--- INSTRUCTIONS TO FOLLOW ---
Return only the lines below starting at the line containing "transport mode. (16, 271, 66, 282)" and ending at the line containing "hunter_url_sha1 [60, 322]", both included, exactly as they are and with no pictures.

--- DATA FOR THE TASK ---
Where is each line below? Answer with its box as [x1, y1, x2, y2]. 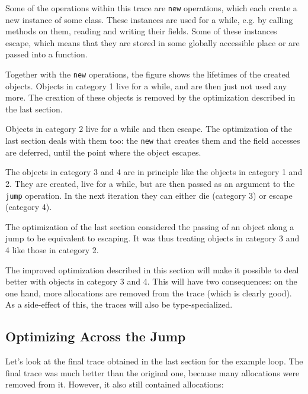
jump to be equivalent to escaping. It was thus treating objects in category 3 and [5, 232, 300, 244]
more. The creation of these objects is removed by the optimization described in [5, 91, 296, 104]
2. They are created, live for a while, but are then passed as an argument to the [5, 177, 295, 189]
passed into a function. [5, 48, 88, 60]
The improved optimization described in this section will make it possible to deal [5, 263, 299, 276]
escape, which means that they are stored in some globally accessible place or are [5, 36, 300, 49]
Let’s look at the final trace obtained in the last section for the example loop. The [5, 355, 303, 367]
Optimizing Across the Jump [5, 327, 186, 345]
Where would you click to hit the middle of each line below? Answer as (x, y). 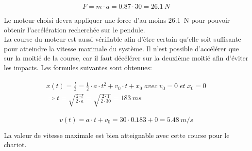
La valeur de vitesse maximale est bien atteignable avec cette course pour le (117, 135)
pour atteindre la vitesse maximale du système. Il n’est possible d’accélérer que (122, 48)
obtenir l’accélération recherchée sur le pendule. (75, 29)
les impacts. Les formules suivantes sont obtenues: (78, 67)
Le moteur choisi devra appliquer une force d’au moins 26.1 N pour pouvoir (117, 20)
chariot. (15, 144)
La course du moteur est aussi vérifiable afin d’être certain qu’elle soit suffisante (123, 39)
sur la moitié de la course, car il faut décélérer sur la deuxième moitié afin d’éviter (126, 58)
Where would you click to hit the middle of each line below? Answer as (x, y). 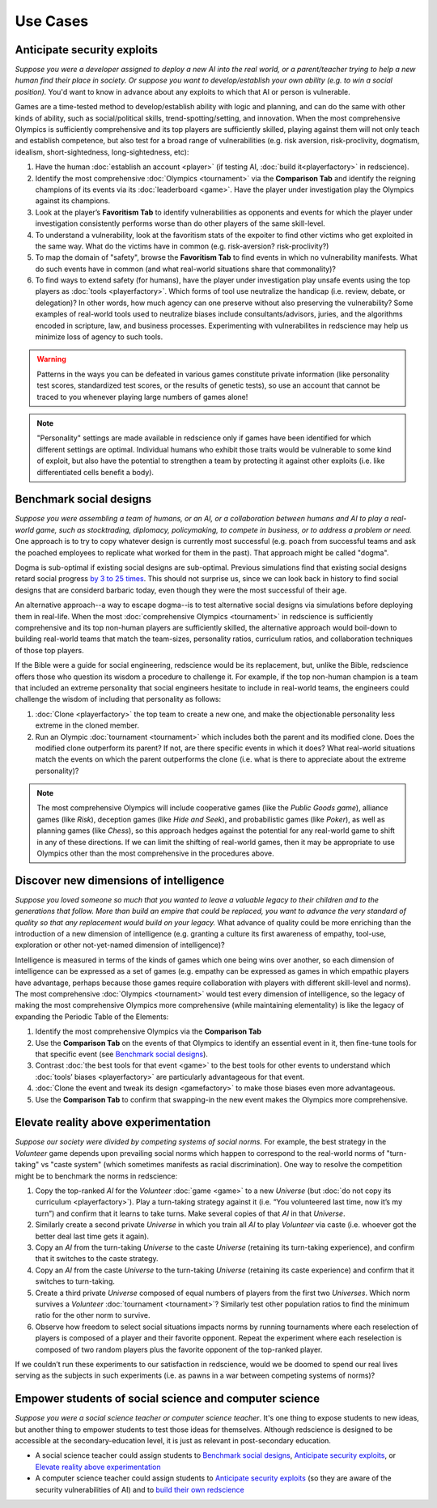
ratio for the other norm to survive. (93, 1315)
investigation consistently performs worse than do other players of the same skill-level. (180, 223)
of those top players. (49, 650)
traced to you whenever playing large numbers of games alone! (142, 397)
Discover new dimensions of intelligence (120, 880)
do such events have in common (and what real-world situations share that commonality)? (185, 269)
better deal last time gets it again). (92, 1236)
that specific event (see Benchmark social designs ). (121, 1054)
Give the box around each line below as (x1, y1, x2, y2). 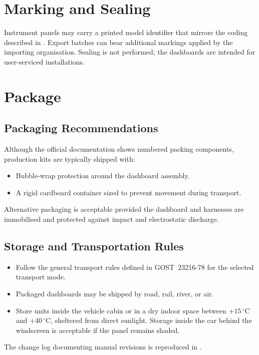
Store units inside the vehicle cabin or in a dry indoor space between (16, 305, 226, 315)
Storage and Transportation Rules (4, 238, 184, 254)
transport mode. (16, 271, 66, 282)
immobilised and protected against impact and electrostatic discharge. (4, 214, 219, 224)
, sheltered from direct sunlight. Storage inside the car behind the (51, 315, 252, 325)
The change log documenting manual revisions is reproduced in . (4, 341, 202, 352)
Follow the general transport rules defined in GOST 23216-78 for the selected (16, 261, 254, 272)
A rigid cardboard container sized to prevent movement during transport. (16, 187, 241, 197)
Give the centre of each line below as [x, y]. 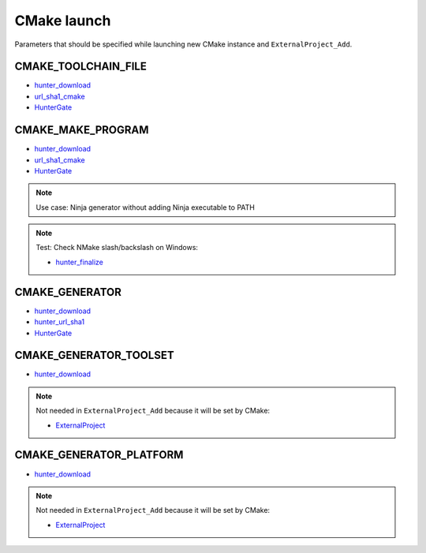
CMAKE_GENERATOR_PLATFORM [99, 455]
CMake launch [63, 21]
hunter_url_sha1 [60, 322]
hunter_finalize [80, 262]
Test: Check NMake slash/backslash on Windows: [117, 248]
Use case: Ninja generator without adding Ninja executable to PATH [146, 207]
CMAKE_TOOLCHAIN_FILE [81, 67]
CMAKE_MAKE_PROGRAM [82, 130]
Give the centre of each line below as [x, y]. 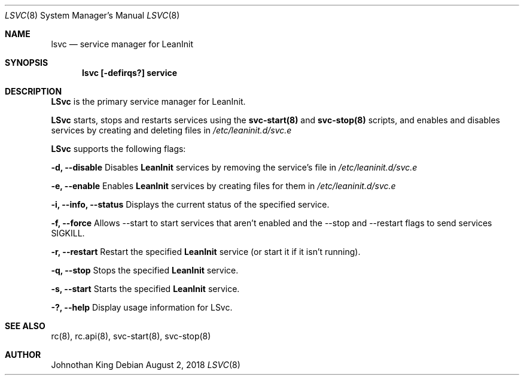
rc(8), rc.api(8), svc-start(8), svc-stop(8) [131, 336]
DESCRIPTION [33, 91]
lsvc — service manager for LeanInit [122, 44]
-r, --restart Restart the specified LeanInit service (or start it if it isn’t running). [206, 252]
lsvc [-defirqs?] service [130, 73]
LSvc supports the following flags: [118, 149]
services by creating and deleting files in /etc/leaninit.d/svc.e [171, 130]
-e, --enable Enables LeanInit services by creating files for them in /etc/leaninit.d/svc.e [223, 186]
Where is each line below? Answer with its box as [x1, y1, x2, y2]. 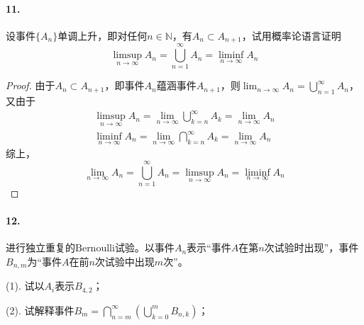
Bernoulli [75, 244, 115, 254]
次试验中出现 [94, 253, 155, 268]
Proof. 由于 [6, 78, 55, 93]
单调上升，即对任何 [57, 28, 148, 42]
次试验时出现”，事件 [264, 240, 359, 255]
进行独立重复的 [6, 240, 75, 255]
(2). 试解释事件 [6, 302, 75, 317]
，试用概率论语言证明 [241, 28, 341, 42]

--- COMPLETED TASK ---
transport mode. (16, 271, 66, 282)
immobilised and protected against impact and electrostatic discharge. (4, 214, 219, 224)
, sheltered from direct sunlight. Storage inside the car behind the (51, 315, 252, 325)
The change log documenting manual revisions is reproduced in . (4, 341, 202, 352)
Follow the general transport rules defined in GOST 23216-78 for the selected (16, 261, 254, 272)
A rigid cardboard container sized to prevent movement during transport. (16, 187, 241, 197)
Give the centre of each line below as [x, y]. 
CMAKE_GENERATOR_PLATFORM [99, 455]
CMake launch [63, 21]
hunter_url_sha1 [60, 322]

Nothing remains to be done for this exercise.